After roughly a year of working on Hurdle, which was like a Squarespace for race registration pages, Fitzgerald and his three-person team decided that Hurdle didn’t fit that bill. It was too niche.
“It didn’t feel like the biggest important thing we could do,” Fitzgerald said.
For one, there are a lot of companies in the endurance sports space pursuing similar products, but more importantly, through Fitzgerald’s conversations with big industry players, he saw a bigger opportunity. Something that felt more like that most exciting idea he could tackle.
“We saw an opportunity to build something completely brand new and unique,” he said.
What is it exactly? Well, Fitzgerald is staying quiet about that part. But he just joined Manayunk-based, Ben Franklin Technology Parters-backed endurance sports startup Silverline Athletics as its CTO. Hurdle cofounder and designer Ryan Katrina joined the company, too, as its head of design. They’ll be working on consumer products for Silverline.
(A hint, maybe? Before joining the company full-time, Katrina and Fitzgerald built this racing site for Silverline.)
Like Fitzgerald, Silverline cofounders Jayme Ann Goldberg and Holden Comeau are both triathletes. The company has largely focused on its video distribution platform for endurance sports.
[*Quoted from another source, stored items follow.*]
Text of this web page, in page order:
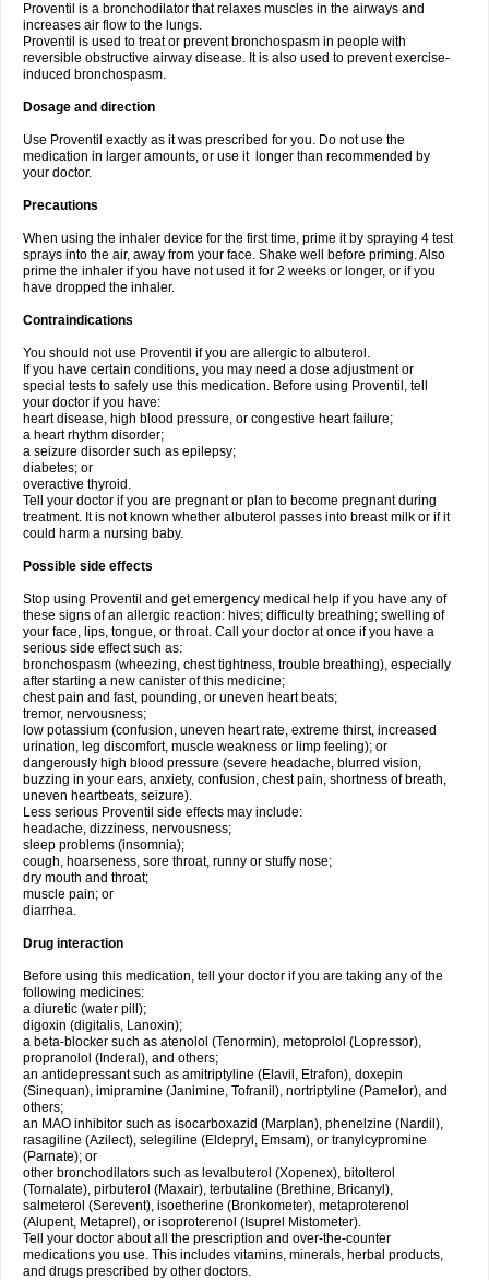
Proventil is a bronchodilator that relaxes muscles in the airways and
increases air flow to the lungs.
Proventil is used to treat or prevent bronchospasm in people with
reversible obstructive airway disease. It is also used to prevent exercise-
induced bronchospasm.
Dosage and direction
Use Proventil exactly as it was prescribed for you. Do not use the
medication in larger amounts, or use it longer than recommended by
your doctor.
Precautions
When using the inhaler device for the first time, prime it by spraying 4 test
sprays into the air, away from your face. Shake well before priming. Also
prime the inhaler if you have not used it for 2 weeks or longer, or if you
have dropped the inhaler.
Contraindications
You should not use Proventil if you are allergic to albuterol.
If you have certain conditions, you may need a dose adjustment or
special tests to safely use this medication. Before using Proventil, tell
your doctor if you have:
heart disease, high blood pressure, or congestive heart failure;
a heart rhythm disorder;
a seizure disorder such as epilepsy;
diabetes; or
overactive thyroid.
Tell your doctor if you are pregnant or plan to become pregnant during
treatment. It is not known whether albuterol passes into breast milk or if it
could harm a nursing baby.
Possible side effects
Stop using Proventil and get emergency medical help if you have any of
these signs of an allergic reaction: hives; difficulty breathing; swelling of
your face, lips, tongue, or throat. Call your doctor at once if you have a
serious side effect such as:
bronchospasm (wheezing, chest tightness, trouble breathing), especially
after starting a new canister of this medicine;
chest pain and fast, pounding, or uneven heart beats;
tremor, nervousness;
low potassium (confusion, uneven heart rate, extreme thirst, increased
urination, leg discomfort, muscle weakness or limp feeling); or
dangerously high blood pressure (severe headache, blurred vision,
buzzing in your ears, anxiety, confusion, chest pain, shortness of breath,
uneven heartbeats, seizure).
Less serious Proventil side effects may include:
headache, dizziness, nervousness;
sleep problems (insomnia);
cough, hoarseness, sore throat, runny or stuffy nose;
dry mouth and throat;
muscle pain; or
diarrhea.
Drug interaction
Before using this medication, tell your doctor if you are taking any of the
following medicines:
a diuretic (water pill);
digoxin (digitalis, Lanoxin);
a beta-blocker such as atenolol (Tenormin), metoprolol (Lopressor),
propranolol (Inderal), and others;
an antidepressant such as amitriptyline (Elavil, Etrafon), doxepin
(Sinequan), imipramine (Janimine, Tofranil), nortriptyline (Pamelor), and
others;
an MAO inhibitor such as isocarboxazid (Marplan), phenelzine (Nardil),
rasagiline (Azilect), selegiline (Eldepryl, Emsam), or tranylcypromine
(Parnate); or
other bronchodilators such as levalbuterol (Xopenex), bitolterol
(Tornalate), pirbuterol (Maxair), terbutaline (Brethine, Bricanyl),
salmeterol (Serevent), isoetherine (Bronkometer), metaproterenol
(Alupent, Metaprel), or isoproterenol (Isuprel Mistometer).
Tell your doctor about all the prescription and over-the-counter
medications you use. This includes vitamins, minerals, herbal products,
and drugs prescribed by other doctors.

The two other Hurdle cofounders — Greg Thompson and Dan Delauro — returned to the agency side of things. (Thompson, Delauro and Katrina all met at Center City’s Allen & Gerritsen, when it was called Neiman.) Thompson is back at Allen & Gerritsen and Delauro is now at Happy Cog.
Delauro, who left Hurdle a few months sooner than the others, wrote in an email: “Personally, I’m pretty happy with what I’m doing right now. I’ve been working with Happy Cog on and off for a long time. They’ve always been in my crosshairs. And vice versa.”
The crew left Center City startup PeopleLinx, where Fitzgerald was CTO, to launch Hurdle last year — the way the founders talked about it, it felt very much like a “striking out on our own” situation. So it was a hard decision to shut down, Fitzgerald said, but in the end, it was the right one.
“It can be hard sometimes to let go,” he said, “when there’s this crystal clear, picture-perfect thing you have in your mind.”
But, he said, “adaptability and flexibility is the No. 1 asset you can have as an entrepreneur.” Thus the hard decision to walk away.
He said he’s excited that he can join another company in the endurance sports industry and that it’s a sign of the times that Philly has another startup that’s focused on that space.
“We’re super happy about how everything’s gone,” he said. “We’re in a really good spot.”